Slashdot Mirror


Dealing with Development House Disasters?

Skinnytie asks: "I was recently asked by the CEO of the company for which I work to find a resource from which to better understand what to do in the event of a disaster. 'I'm on it, Sir' was my response, and I ran back to my desk and started writing contingency plans and trying to imagine what to do if a meteorite strikes our co-lo facility. I quickly came te realize that there is far more that *could* happen (the CTO gets hit by bus, or the in-house server room gets abducted by aliens...you get the point) than I am even prepared to write plans for. I thought I'd hit the Slashdot audience up for some ideas/horror stories regarding avoiding, dealing with and getting past whatever disasters that have occurred at your development houses. Have at you!"

2 of 59 comments (clear)

  1. Partial answer: do dry runs of the plans by herrlich_98 · · Score: 4, Insightful

    One really hard part of plans is to catch *all* the things you are going to need to recover. This advice is kinda like the old advice to actually test your backups occasionally.

    For example, if you have plans to relocate the headquarters to a different site then every 6 or 12 months so try it out to sort out the "glitches". To expand on this example, does everyone know where the other site is and how to get there? How will they know to go there? Are there problems of quorum, where half the managers will be at one site and half at the other making contradicting decisions?

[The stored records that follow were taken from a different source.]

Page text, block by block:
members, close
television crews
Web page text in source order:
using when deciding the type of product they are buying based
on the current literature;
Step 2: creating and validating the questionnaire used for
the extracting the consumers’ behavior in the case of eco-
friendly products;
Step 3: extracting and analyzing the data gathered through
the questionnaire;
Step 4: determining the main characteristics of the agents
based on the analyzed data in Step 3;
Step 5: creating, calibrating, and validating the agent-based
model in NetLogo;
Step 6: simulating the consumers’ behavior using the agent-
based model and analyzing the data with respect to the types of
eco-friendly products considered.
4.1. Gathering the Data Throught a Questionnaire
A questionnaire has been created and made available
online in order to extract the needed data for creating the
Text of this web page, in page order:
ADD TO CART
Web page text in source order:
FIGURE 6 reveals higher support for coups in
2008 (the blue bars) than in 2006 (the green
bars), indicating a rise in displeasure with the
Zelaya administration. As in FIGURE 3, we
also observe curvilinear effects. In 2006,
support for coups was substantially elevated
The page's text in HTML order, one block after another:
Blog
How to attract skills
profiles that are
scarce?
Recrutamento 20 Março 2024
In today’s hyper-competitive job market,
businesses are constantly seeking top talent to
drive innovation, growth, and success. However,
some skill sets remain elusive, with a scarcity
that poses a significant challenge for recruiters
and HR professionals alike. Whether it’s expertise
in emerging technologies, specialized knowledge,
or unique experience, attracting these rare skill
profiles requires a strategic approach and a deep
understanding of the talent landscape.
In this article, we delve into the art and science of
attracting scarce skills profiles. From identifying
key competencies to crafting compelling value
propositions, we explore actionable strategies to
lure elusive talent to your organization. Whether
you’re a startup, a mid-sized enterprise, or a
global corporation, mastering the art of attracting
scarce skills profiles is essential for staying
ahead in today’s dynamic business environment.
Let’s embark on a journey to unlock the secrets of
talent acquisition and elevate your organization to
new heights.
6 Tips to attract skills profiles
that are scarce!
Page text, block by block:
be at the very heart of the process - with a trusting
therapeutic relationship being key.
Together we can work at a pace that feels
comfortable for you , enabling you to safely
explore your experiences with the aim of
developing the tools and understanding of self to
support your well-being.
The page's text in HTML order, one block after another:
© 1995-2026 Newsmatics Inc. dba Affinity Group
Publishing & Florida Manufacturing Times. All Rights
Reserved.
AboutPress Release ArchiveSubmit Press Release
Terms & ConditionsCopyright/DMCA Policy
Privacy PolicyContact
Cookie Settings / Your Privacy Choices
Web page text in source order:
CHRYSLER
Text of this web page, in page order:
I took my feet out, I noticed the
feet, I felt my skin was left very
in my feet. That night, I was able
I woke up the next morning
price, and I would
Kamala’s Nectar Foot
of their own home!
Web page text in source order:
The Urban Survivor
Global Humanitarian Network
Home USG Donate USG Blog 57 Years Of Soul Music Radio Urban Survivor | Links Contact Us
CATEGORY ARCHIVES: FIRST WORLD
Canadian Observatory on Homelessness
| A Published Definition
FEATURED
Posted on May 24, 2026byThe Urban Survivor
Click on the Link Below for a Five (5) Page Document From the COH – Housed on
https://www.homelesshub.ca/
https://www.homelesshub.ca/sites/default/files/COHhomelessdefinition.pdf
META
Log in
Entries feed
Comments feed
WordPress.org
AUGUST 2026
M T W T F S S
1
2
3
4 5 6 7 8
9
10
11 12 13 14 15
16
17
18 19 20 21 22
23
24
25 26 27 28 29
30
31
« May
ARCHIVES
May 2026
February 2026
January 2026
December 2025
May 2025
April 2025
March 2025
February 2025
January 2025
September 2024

Etc, etc, etc... This is also a good time to learn about how your organization operates.

    Whatever your plans and contingencies do regular dry runs of them, to the extent that it is practically possible.

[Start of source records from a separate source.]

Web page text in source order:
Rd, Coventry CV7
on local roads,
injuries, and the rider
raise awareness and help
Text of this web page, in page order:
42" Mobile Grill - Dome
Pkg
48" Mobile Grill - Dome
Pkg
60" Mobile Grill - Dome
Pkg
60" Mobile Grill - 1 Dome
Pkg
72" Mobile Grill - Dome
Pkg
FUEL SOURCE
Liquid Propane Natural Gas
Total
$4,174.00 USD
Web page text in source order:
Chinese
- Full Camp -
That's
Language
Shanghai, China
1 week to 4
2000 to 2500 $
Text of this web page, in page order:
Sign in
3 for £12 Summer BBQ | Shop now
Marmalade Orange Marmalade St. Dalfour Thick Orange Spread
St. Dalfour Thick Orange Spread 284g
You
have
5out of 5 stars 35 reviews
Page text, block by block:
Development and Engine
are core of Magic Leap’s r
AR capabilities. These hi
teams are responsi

  2. simple by farnsworth · · Score: 4, Insightful
    having both worked on disaster recovery plans and having worked in a data center in the world trade center that was completely destroyed, I can say that the best recovery plans are extremely simple.

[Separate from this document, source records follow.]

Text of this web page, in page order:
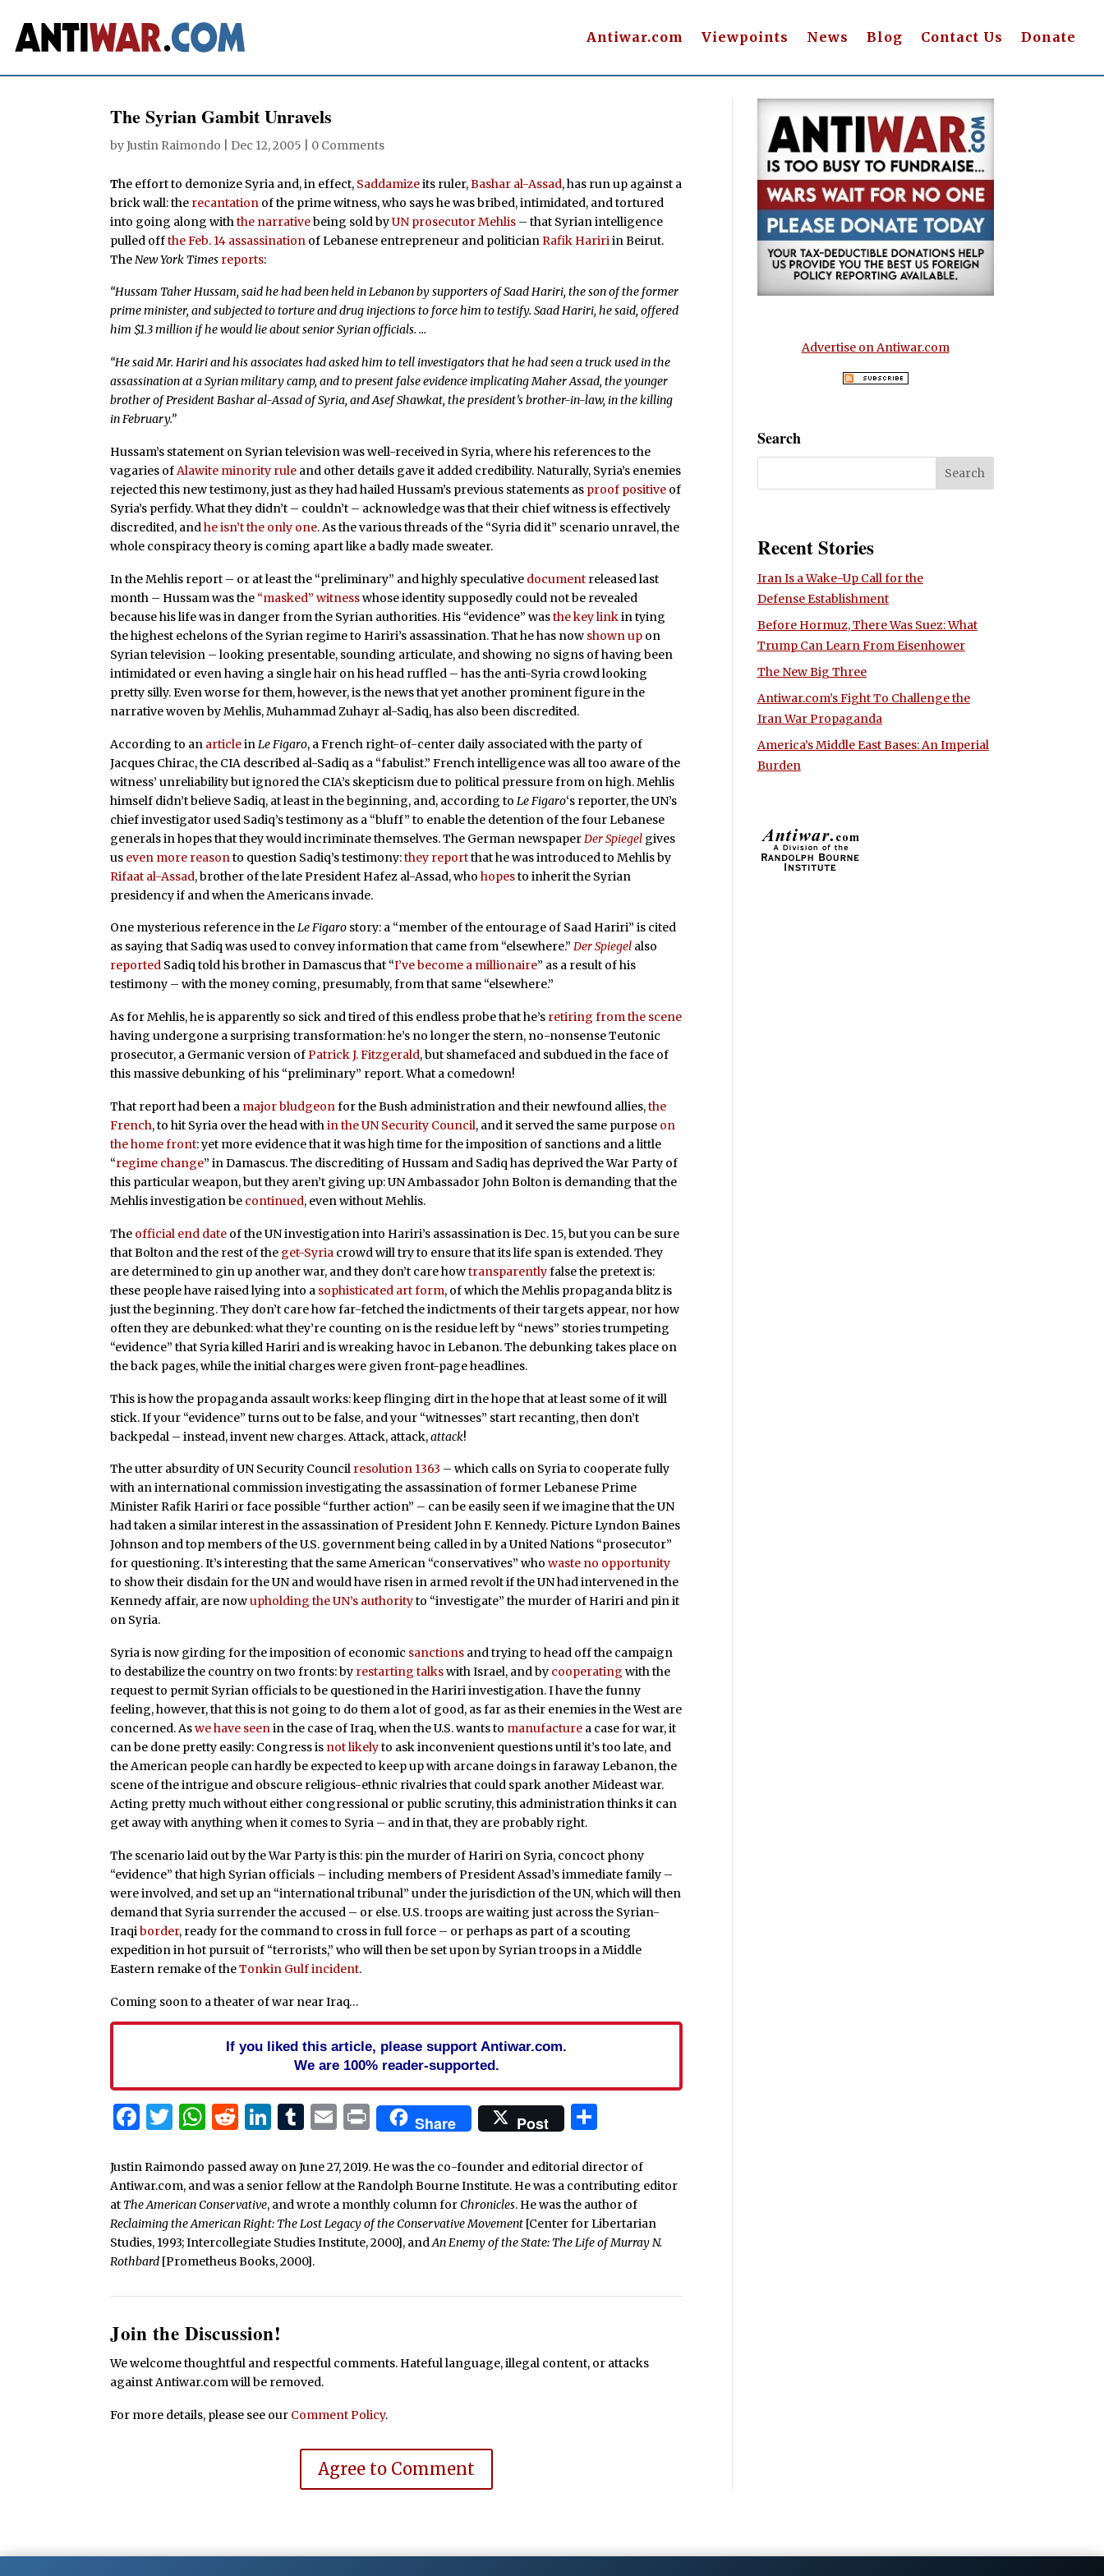
Antiwar.com Viewpoints News Blog Contact Us Donate
The Syrian Gambit Unravels
byJustin Raimondo Dec 12, 2005 0 Comments
The effort to demonize Syria and, in effect, Saddamizeits ruler,Bashar al-Assad, has run up against a
brick wall: the recantation of the prime witness, who says he was bribed, intimidated, and tortured
into going along withthe narrativebeing sold byUN prosecutor Mehlis – that Syrian intelligence
pulled offthe Feb. 14 assassination of Lebanese entrepreneur and politicianRafik Haririin Beirut.
TheNew York Times reports:
“Hussam Taher Hussam, said he had been held in Lebanon by supporters of Saad Hariri, the son of the former
prime minister, and subjected to torture and drug injections to force him to testify. Saad Hariri, he said, offered
him $1.3 million if he would lie about senior Syrian officials. …
“He said Mr. Hariri and his associates had asked him to tell investigators that he had seen a truck used in the
assassination at a Syrian military camp, and to present false evidence implicating Maher Assad, the younger
brother of President Bashar al-Assad of Syria, and Asef Shawkat, the president’s brother-in-law, in the killing
in February.”
Hussam’s statement on Syrian television was well-received in Syria, where his references to the
vagaries ofAlawite minority rule and other details gave it added credibility. Naturally, Syria’s enemies
rejected this new testimony, just as they had hailed Hussam’s previous statements as proof positive of
Syria’s perfidy. What they didn’t – couldn’t – acknowledge was that their chief witness is effectively
discredited, andhe isn’t the only one. As the various threads of the “Syria did it” scenario unravel, the
whole conspiracy theory is coming apart like a badly made sweater.
In the Mehlis report – or at least the “preliminary” and highly speculative document released last
month – Hussam was the “masked” witnesswhose identity supposedly could not be revealed
because his life was in danger from the Syrian authorities. His “evidence” wasthe key linkin tying
the highest echelons of the Syrian regime to Hariri’s assassination. That he has now shown up on
Syrian television – looking presentable, sounding articulate, and showing no signs of having been
intimidated or even having a single hair on his head ruffled – has the anti-Syria crowd looking
pretty silly. Even worse for them, however, is the news that yet another prominent figure in the
narrative woven by Mehlis, Muhammad Zuhayr al-Sadiq, has also been discredited.
According to an articleinLe Figaro, a French right-of-center daily associated with the party of
Jacques Chirac, the CIA described al-Sadiq as a “fabulist.” French intelligence was all too aware of the
witness’ unreliability but ignored the CIA’s skepticism due to political pressure from on high. Mehlis
himself didn’t believe Sadiq, at least in the beginning, and, according toLe Figaro‘s reporter, the UN’s
chief investigator used Sadiq’s testimony as a “bluff” to enable the detention of the four Lebanese
generals in hopes that they would incriminate themselves. The German newspaperDer Spiegel gives
us even more reasonto question Sadiq’s testimony:they reportthat he was introduced to Mehlis by
Rifaat al-Assad, brother of the late President Hafez al-Assad, whohopesto inherit the Syrian
presidency if and when the Americans invade.
One mysterious reference in theLe Figaro story: a “member of the entourage of Saad Hariri” is cited
as saying that Sadiq was used to convey information that came from “elsewhere.”Der Spiegel also
reported Sadiq told his brother in Damascus that “I’ve become a millionaire” as a result of his
testimony – with the money coming, presumably, from that same “elsewhere.”
As for Mehlis, he is apparently so sick and tired of this endless probe that he’s retiring from the scene
having undergone a surprising transformation: he’s no longer the stern, no-nonsense Teutonic
prosecutor, a Germanic version ofPatrick J. Fitzgerald, but shamefaced and subdued in the face of
this massive debunking of his “preliminary” report. What a comedown!
That report had been a major bludgeonfor the Bush administration and their newfound allies,the
French, to hit Syria over the head within the UN Security Council, and it served the same purpose on
the home front: yet more evidence that it was high time for the imposition of sanctions and a little
“regime change” in Damascus. The discrediting of Hussam and Sadiq has deprived the War Party of
this particular weapon, but they aren’t giving up: UN Ambassador John Bolton is demanding that the
Mehlis investigation be continued, even without Mehlis.
The official end date of the UN investigation into Hariri’s assassination is Dec. 15, but you can be sure
that Bolton and the rest of the get-Syria crowd will try to ensure that its life span is extended. They
are determined to gin up another war, and they don’t care howtransparentlyfalse the pretext is:
these people have raised lying into a sophisticated art form, of which the Mehlis propaganda blitz is
just the beginning. They don’t care how far-fetched the indictments of their targets appear, nor how
often they are debunked: what they’re counting on is the residue left by “news” stories trumpeting
“evidence” that Syria killed Hariri and is wreaking havoc in Lebanon. The debunking takes place on
the back pages, while the initial charges were given front-page headlines.
This is how the propaganda assault works: keep flinging dirt in the hope that at least some of it will
stick. If your “evidence” turns out to be false, and your “witnesses” start recanting, then don’t
backpedal – instead, invent new charges. Attack, attack,attack!
The utter absurdity of UN Security Council resolution 1363 – which calls on Syria to cooperate fully
with an international commission investigating the assassination of former Lebanese Prime
Minister Rafik Hariri or face possible “further action” – can be easily seen if we imagine that the UN
had taken a similar interest in the assassination of President John F. Kennedy. Picture Lyndon Baines
Johnson and top members of the U.S. government being called in by a United Nations “prosecutor”
for questioning. It’s interesting that the same American “conservatives” whowaste no opportunity
to show their disdain for the UN and would have risen in armed revolt if the UN had intervened in the
Kennedy affair, are nowupholding the UN’s authorityto “investigate” the murder of Hariri and pin it
on Syria.
Syria is now girding for the imposition of economic sanctions and trying to head off the campaign
to destabilize the country on two fronts: by restarting talkswith Israel, and by cooperating with the
request to permit Syrian officials to be questioned in the Hariri investigation. I have the funny
feeling, however, that this is not going to do them a lot of good, as far as their enemies in the West are
concerned. Aswe have seenin the case of Iraq, when the U.S. wants to manufacture a case for war, it
can be done pretty easily: Congress is not likelyto ask inconvenient questions until it’s too late, and
the American people can hardly be expected to keep up with arcane doings in faraway Lebanon, the
scene of the intrigue and obscure religious-ethnic rivalries that could spark another Mideast war.
Acting pretty much without either congressional or public scrutiny, this administration thinks it can
get away with anything when it comes to Syria – and in that, they are probably right.
The scenario laid out by the War Party is this: pin the murder of Hariri on Syria, concoct phony
“evidence” that high Syrian officials – including members of President Assad’s immediate family –
were involved, and set up an “international tribunal” under the jurisdiction of the UN, which will then
demand that Syria surrender the accused – or else. U.S. troops are waiting just across the Syrian-
Iraqiborder, ready for the command to cross in full force – or perhaps as part of a scouting
expedition in hot pursuit of “terrorists,” who will then be set upon by Syrian troops in a Middle
Eastern remake of theTonkin Gulf incident.
Coming soon to a theater of war near Iraq…
If you liked this article, please support Antiwar.com.
We are 100% reader-supported.
Facebook
Twitter
WhatsApp
Reddit
LinkedIn
Tumblr
Email
PrintShare Post
Justin Raimondo passed away on June 27, 2019. He was the co-founder and editorial director of
Antiwar.com, and was a senior fellow at the Randolph Bourne Institute. He was a contributing editor
at The American Conservative, and wrote a monthly column forChronicles. He was the author of
Reclaiming the American Right: The Lost Legacy of the Conservative Movement [Center for Libertarian
Studies, 1993; Intercollegiate Studies Institute, 2000], andAn Enemy of the State: The Life of Murray N.
Rothbard [Prometheus Books, 2000].
Join the Discussion!
We welcome thoughtful and respectful comments. Hateful language, illegal content, or attacks
against Antiwar.com will be removed.
For more details, please see our Comment Policy.
Agree to Comment
Advertise on Antiwar.com
Search
Recent Stories
Iran Is a Wake-Up Call for the
Defense Establishment
Before Hormuz, There Was Suez: What
Trump Can Learn From Eisenhower
The New Big Three
Antiwar.com’s Fight To Challenge the
Iran War Propaganda
America’s Middle East Bases: An Imperial
Burden

    break it down into procedures that you can take based on real problems, not causes. some things to consider:

    1. internet connectivity down (switch to backup colo)
    2. unrecoverable db (drive to offsite backup storage and get backup data)
    3. app servers fried (engage hot standby boxes)
    4. all of the above (shit, it's going to be a long night)

    etc. I've seen too many recovery plans that are focused on the cause, rather than solutions which is really what these plans are all about. if you really need to, you can cross reference the plans with potential causes. this seems to satisfy the cio types who stay up late wondering 'what happens if _____'.

    of course, a backup plan is totally useless if the 'course of action' section is not possible to carry out, due to bad backup practices or lack of failover equipment. having a disaster recovery plan is no substitute for good policy and an adequate hardware/isp budget.

    --

    There aint no pancake so thin it doesn't have two sides.